Nacha Rules

A Participating DFI must annually conduct, or have conducted, an audit of its compliance with these Rules. A Third-Party Service Provider or a Third-Party Sender that has agreed with a Participating DFI to process Entries must annually conduct, or have conducted, an audit of its compliance with these Rules. An annual audit must be conducted under these Rule Compliance Audit Requirements no later than December 31st of each year.

Click here to order a copy of the 2023 Nacha Operating Rules and Guidelines

Requirements

This requirement to conduct an audit relates solely to compliance with these Rules and is not limited to compliance with any specific rule or group of rules. This audit obligation does not address other audit considerations with regard to a Third-Party’s ACH policies, procedures, or regulatory compliance.

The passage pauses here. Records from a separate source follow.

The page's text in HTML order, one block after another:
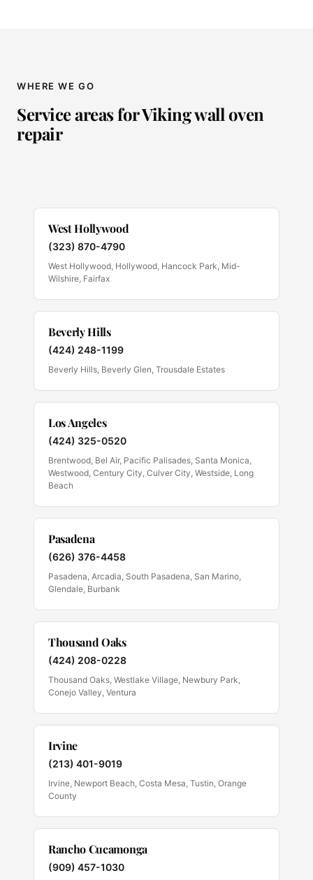
WHERE WE GO
Service areas for Viking wall oven
repair
West Hollywood
(323) 870-4790
West Hollywood, Hollywood, Hancock Park, Mid-
Wilshire, Fairfax
Beverly Hills
(424) 248-1199
Beverly Hills, Beverly Glen, Trousdale Estates
Los Angeles
(424) 325-0520
Brentwood, Bel Air, Pacific Palisades, Santa Monica,
Westwood, Century City, Culver City, Westside, Long
Beach
Pasadena
(626) 376-4458
Pasadena, Arcadia, South Pasadena, San Marino,
Glendale, Burbank
Thousand Oaks
(424) 208-0228
Thousand Oaks, Westlake Village, Newbury Park,
Conejo Valley, Ventura
Irvine
(213) 401-9019
Irvine, Newport Beach, Costa Mesa, Tustin, Orange
County
Rancho Cucamonga
(909) 457-1030
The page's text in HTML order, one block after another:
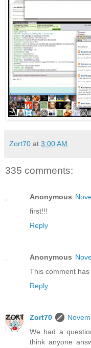
Zort70 at 3:00 AM
335 comments:
Anonymous
first!!!
Reply
Anonymous
This comment
Reply
Zort70
We had a
think anyone
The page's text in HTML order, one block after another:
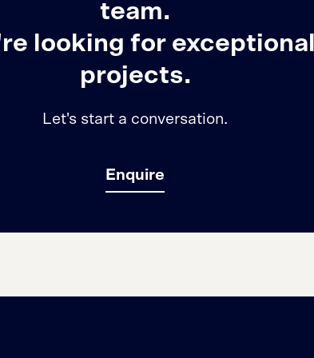
team.
looking for
projects.
Let's start a conversation.
Enquire
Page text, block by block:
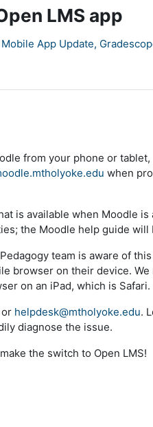
LMS app
Mobile App Update,
from your phone or
when
is available when Moodle is
the Moodle help guide will
team is aware of
browser on their device.
on an iPad, which is Safari.
or helpdesk@mtholyoke.edu.
diagnose the issue.
the switch to Open LMS!
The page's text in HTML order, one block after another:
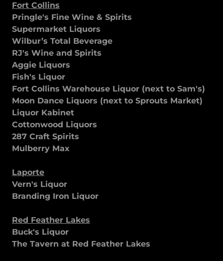
Fort Collins
Pringle's Fine Wine & Spirits
Supermarket Liquors
Wilbur’s Total Beverage
RJ's Wine and Spirits
Aggie Liquors
Fish's Liquor
Fort Collins Warehouse Liquor (next to Sam's)
Moon Dance Liquors (next to Sprouts Market)
Liquor Kabinet
Cottonwood Liquors
287 Craft Spirits
Mulberry Max
Laporte
Vern's Liquor
Branding Iron Liquor
Red Feather Lakes
Buck's Liquor
The Tavern at Red Feather Lakes
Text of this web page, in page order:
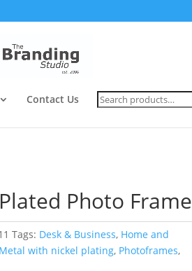
Contact Us Search
for:
Photo Frame
Tags: Desk & Business, Home and
Metal with nickel plating, Photoframes,
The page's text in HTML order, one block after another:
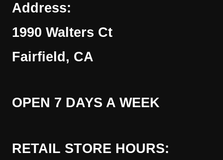
Address:
1990 Walters Ct
Fairfield, CA
OPEN 7 DAYS A WEEK
RETAIL STORE HOURS:
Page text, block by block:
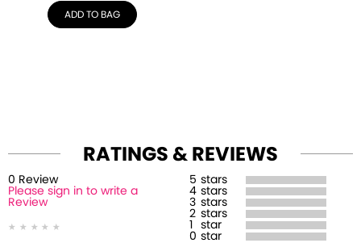
ADD TO BAG
RATINGS & REVIEWS
0 Review
Please sign in to write a
Review
5 stars
4 stars
3 stars
2 stars
star
0 star
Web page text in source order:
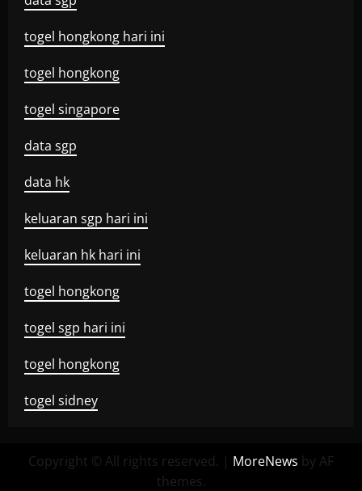
togel hongkong hari ini
togel hongkong
togel singapore
data sgp
data hk
keluaran sgp hari ini
keluaran hk hari ini
togel hongkong
togel sgp hari ini
togel hongkong
togel sidney
Copyright © All rights reserved. | MoreNews by AF
themes.
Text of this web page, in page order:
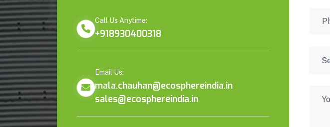
Call Us Anytime:
+918930400318
Email Us:
mala.chauhan@ecosphereindia.in
sales@ecosphereindia.in
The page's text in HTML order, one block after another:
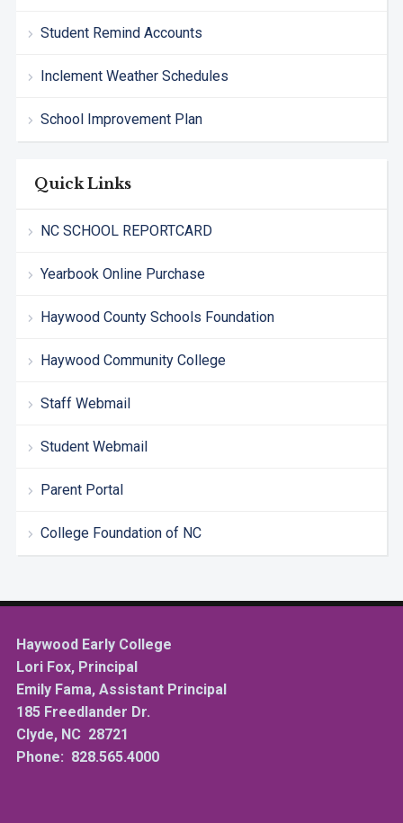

For a Third-Party Service Provider, these audit requirements apply only to the functions of ACH processing that it performs on behalf of a Participating DFI or a Third-Party Sender. For a Third-Party Sender, these audit requirements apply to its performance of any obligations of an ODFI under these Rules. References within these Rules to an audit of an ODFI’s or RDFI’s performance therefore also apply to a Third-Party Service Provider or Third-Party Sender acting in the capacities described above.

Audit & Risk Services

ACH Audit

An ACH audit of compliance with the Rules must be performed under the direction of the audit committee, audit manager, senior level officer, or independent (external) examiner or auditor of the Participating DFI, Third-Party Service Provider, or Third-Party Sender.

o   Third-Party Service Provider/ Third-Party Sender ACH Audit  Learn More

ACH Risk Assessment

A Third-Party Sender must conduct an assessment of the risk of its ACH activities and implement a risk management program on the basis of such an assessment.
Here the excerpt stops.